_TRY IT_
From the first line to the last, write out the records exactly, leaving out images.

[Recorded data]
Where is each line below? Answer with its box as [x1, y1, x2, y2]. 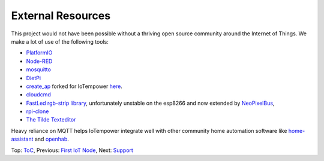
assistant [11, 135, 34, 143]
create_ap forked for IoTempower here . [26, 83, 123, 90]
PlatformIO [26, 49, 53, 56]
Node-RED [26, 57, 53, 65]
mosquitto [26, 66, 51, 73]
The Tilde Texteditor [26, 116, 76, 123]
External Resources [11, 9, 111, 22]
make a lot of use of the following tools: [11, 38, 109, 45]
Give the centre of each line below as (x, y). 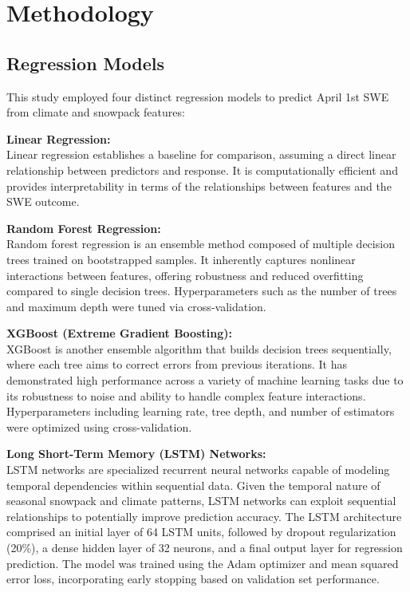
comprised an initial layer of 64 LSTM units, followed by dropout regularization (201, 532)
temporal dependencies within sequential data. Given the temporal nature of (193, 485)
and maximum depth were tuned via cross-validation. (136, 306)
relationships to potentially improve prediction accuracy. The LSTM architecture (204, 516)
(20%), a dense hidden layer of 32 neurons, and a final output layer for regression (205, 548)
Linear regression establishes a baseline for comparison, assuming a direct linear (201, 154)
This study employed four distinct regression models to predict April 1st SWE (198, 96)
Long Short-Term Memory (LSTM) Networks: (136, 454)
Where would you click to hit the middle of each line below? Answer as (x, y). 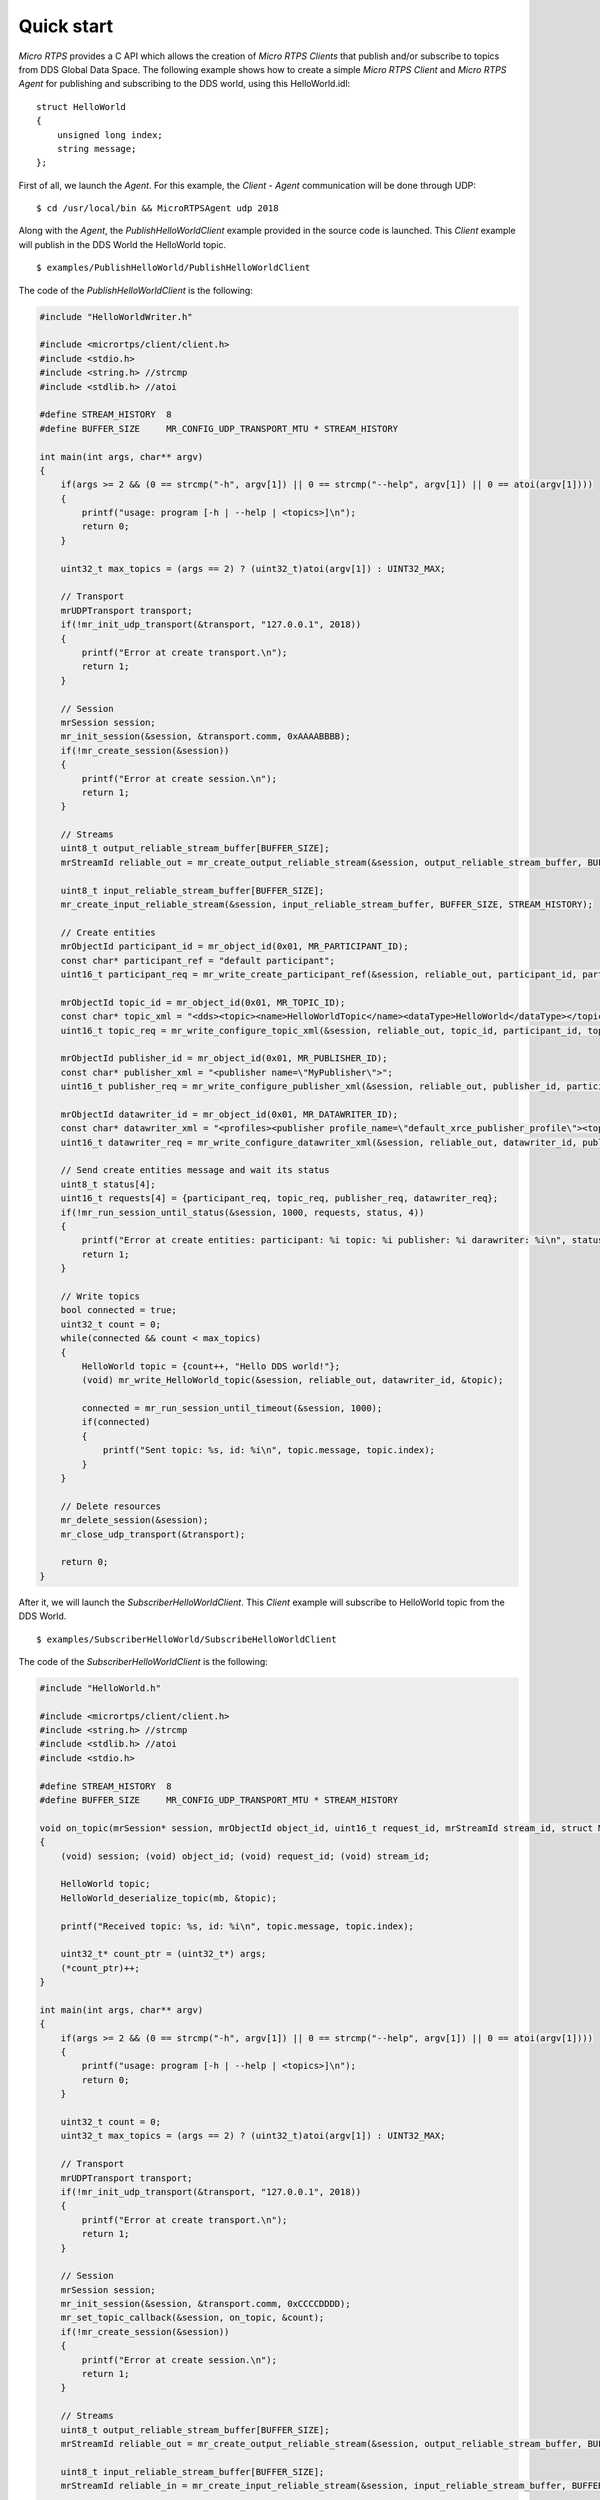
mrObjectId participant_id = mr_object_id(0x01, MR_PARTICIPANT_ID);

_ANSWER FOR THIS EXERCISE_
Where is each line below? Answer with its box as [x1, y1, x2, y2]. 
assistant [11, 135, 34, 143]
create_ap forked for IoTempower here . [26, 83, 123, 90]
PlatformIO [26, 49, 53, 56]
Node-RED [26, 57, 53, 65]
mosquitto [26, 66, 51, 73]
The Tilde Texteditor [26, 116, 76, 123]
External Resources [11, 9, 111, 22]
make a lot of use of the following tools: [11, 38, 109, 45]
Give the centre of each line below as (x, y). 
comprised an initial layer of 64 LSTM units, followed by dropout regularization (201, 532)
temporal dependencies within sequential data. Given the temporal nature of (193, 485)
and maximum depth were tuned via cross-validation. (136, 306)
relationships to potentially improve prediction accuracy. The LSTM architecture (204, 516)
(20%), a dense hidden layer of 32 neurons, and a final output layer for regression (205, 548)
Linear regression establishes a baseline for comparison, assuming a direct linear (201, 154)
This study employed four distinct regression models to predict April 1st SWE (198, 96)
Long Short-Term Memory (LSTM) Networks: (136, 454)
Where would you click to hit the middle of each line below? Answer as (x, y). 
mrObjectId participant_id = mr_object_id(0x01, MR_PARTICIPANT_ID);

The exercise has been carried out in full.